Assignment :: Restate word for word the lines below that run from the one holding "NR_IDADE_DATA_POSSE: 70 (62, 374)" through the one holding "- args: urls", inclusive. Pictures don't belong in the copy.
Data excerpts below:
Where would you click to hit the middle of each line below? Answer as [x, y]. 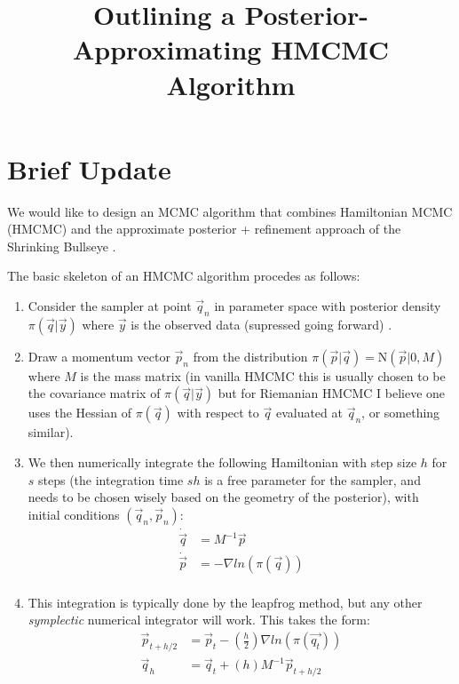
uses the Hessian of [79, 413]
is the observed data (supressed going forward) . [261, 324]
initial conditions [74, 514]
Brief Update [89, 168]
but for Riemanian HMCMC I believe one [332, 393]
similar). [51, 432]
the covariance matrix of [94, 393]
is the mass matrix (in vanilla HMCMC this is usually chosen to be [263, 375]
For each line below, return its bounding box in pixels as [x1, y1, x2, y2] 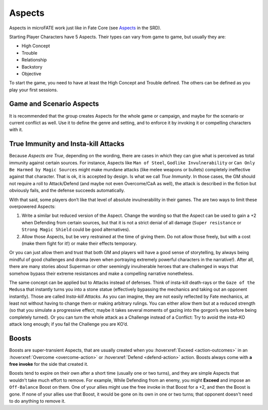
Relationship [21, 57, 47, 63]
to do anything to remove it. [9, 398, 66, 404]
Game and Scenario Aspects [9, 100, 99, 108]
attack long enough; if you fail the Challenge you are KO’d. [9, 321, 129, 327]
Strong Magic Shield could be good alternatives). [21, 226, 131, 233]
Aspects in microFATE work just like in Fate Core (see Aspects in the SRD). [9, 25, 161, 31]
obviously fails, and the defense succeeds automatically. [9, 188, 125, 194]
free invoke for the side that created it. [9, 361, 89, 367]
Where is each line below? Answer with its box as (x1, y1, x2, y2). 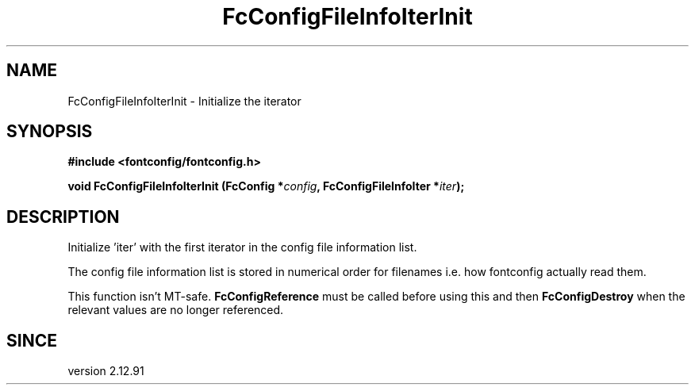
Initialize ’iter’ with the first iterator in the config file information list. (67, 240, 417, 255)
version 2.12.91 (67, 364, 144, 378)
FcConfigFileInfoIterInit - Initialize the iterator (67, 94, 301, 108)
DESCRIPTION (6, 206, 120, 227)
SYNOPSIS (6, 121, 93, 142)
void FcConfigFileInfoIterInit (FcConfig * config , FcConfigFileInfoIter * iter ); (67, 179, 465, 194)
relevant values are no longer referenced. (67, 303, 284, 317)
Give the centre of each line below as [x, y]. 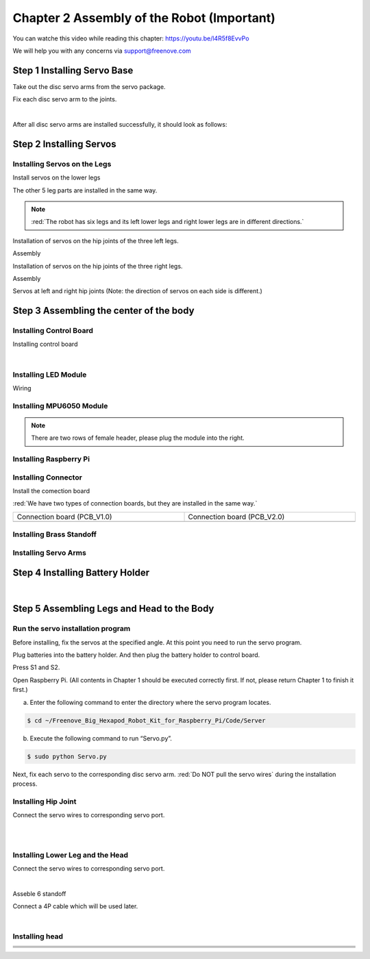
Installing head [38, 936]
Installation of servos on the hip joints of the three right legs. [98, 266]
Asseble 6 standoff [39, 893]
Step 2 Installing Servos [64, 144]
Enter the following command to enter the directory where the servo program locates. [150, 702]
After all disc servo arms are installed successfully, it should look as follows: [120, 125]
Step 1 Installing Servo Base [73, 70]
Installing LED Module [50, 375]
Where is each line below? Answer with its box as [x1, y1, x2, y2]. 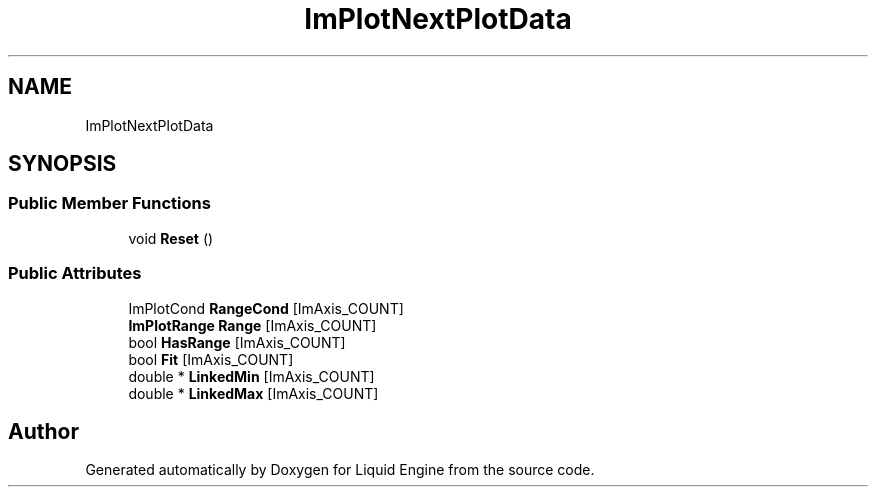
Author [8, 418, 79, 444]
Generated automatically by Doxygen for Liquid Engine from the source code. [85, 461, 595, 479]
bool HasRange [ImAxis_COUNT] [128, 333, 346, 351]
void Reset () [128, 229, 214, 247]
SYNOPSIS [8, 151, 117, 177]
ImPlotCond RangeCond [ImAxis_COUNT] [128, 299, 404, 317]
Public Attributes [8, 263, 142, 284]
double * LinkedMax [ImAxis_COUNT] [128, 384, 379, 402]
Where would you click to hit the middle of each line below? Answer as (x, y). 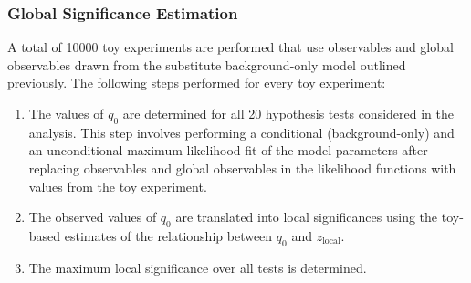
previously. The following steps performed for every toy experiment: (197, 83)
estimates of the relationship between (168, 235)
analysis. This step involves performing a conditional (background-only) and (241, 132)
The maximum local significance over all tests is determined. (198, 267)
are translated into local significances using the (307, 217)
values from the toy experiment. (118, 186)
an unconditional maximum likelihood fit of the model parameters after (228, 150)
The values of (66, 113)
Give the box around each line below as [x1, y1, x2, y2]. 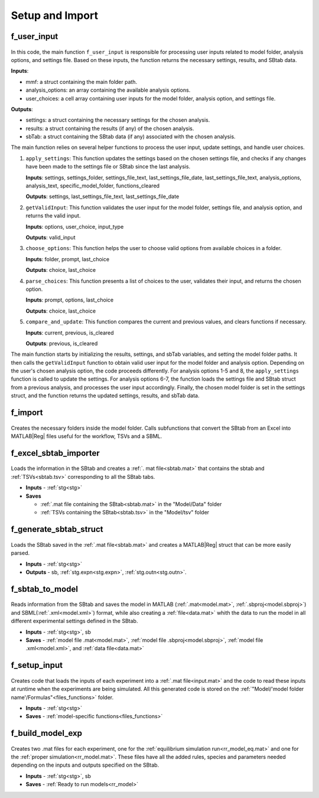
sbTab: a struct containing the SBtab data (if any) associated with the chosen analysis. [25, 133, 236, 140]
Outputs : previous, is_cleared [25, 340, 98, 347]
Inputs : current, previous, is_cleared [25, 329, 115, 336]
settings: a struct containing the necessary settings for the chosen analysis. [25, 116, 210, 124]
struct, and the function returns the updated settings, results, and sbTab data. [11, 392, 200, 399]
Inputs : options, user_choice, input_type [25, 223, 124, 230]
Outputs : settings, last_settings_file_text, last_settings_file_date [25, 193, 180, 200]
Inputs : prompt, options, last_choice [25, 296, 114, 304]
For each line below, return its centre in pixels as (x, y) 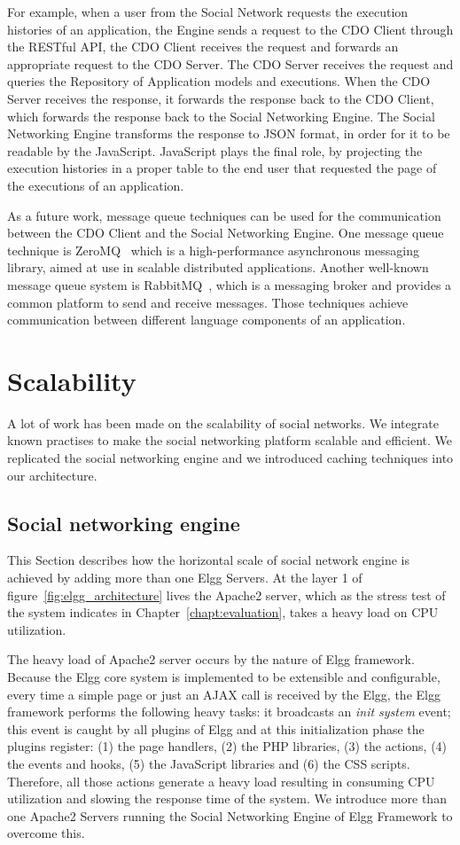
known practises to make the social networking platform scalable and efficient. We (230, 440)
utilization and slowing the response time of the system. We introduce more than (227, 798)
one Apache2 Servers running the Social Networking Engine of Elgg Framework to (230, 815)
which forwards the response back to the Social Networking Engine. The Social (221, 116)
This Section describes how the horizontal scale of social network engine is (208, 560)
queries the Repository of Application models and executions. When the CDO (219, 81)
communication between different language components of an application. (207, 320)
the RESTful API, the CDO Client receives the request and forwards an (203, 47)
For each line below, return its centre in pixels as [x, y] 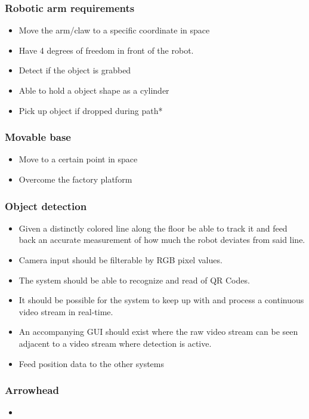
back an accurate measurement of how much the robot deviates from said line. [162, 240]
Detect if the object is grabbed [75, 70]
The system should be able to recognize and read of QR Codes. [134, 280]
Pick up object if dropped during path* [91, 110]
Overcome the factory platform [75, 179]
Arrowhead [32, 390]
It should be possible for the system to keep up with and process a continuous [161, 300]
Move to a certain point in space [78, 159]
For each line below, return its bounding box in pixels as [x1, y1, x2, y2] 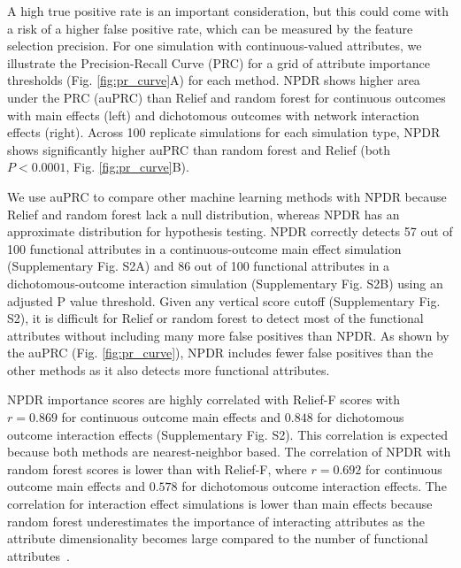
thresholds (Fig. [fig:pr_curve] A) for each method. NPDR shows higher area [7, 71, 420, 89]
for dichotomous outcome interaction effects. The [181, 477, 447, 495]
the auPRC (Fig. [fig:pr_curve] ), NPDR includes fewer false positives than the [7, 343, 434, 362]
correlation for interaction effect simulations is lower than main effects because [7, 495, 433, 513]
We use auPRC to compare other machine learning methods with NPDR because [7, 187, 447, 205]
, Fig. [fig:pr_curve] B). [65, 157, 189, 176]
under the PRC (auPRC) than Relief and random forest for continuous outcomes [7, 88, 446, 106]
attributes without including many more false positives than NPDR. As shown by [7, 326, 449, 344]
End of Data excerpts.
Data excerpts below:
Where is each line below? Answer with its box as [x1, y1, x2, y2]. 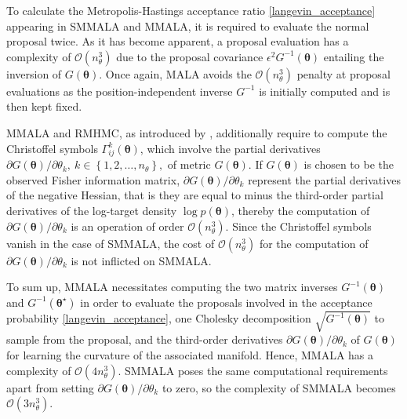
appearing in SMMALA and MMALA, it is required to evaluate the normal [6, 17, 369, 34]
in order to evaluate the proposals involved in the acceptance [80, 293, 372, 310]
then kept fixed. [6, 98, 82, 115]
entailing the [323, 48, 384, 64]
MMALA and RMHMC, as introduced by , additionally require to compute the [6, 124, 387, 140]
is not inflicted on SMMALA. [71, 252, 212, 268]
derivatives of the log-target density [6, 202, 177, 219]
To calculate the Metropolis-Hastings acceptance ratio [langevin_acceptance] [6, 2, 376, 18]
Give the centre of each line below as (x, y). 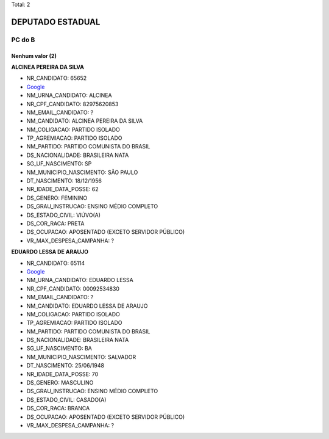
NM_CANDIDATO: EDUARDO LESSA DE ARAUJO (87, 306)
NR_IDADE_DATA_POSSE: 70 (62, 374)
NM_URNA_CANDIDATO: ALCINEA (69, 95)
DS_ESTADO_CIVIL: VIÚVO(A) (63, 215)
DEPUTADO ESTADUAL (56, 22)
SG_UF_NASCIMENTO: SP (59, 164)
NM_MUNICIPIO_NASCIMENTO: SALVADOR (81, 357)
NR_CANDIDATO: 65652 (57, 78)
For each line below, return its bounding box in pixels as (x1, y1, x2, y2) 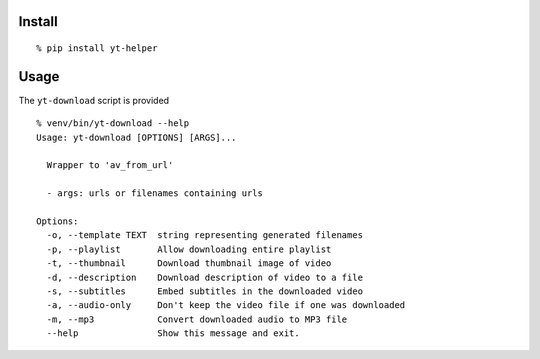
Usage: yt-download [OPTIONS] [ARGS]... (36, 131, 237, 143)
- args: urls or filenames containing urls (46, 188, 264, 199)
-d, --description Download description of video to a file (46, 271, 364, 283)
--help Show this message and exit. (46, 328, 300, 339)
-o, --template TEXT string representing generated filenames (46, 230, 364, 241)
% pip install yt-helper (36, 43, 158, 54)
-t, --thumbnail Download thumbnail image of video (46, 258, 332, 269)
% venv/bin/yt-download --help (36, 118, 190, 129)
End of Data excerpts.
Written answer ::
NR_IDADE_DATA_POSSE: 70 (62, 374)
NM_URNA_CANDIDATO: ALCINEA (69, 95)
DS_ESTADO_CIVIL: VIÚVO(A) (63, 215)
DEPUTADO ESTADUAL (56, 22)
SG_UF_NASCIMENTO: SP (59, 164)
NM_MUNICIPIO_NASCIMENTO: SALVADOR (81, 357)
NR_CANDIDATO: 65652 (57, 78)
For each line below, return its bounding box in pixels as (x1, y1, x2, y2) 
Usage: yt-download [OPTIONS] [ARGS]... (36, 131, 237, 143)
- args: urls or filenames containing urls (46, 188, 264, 199)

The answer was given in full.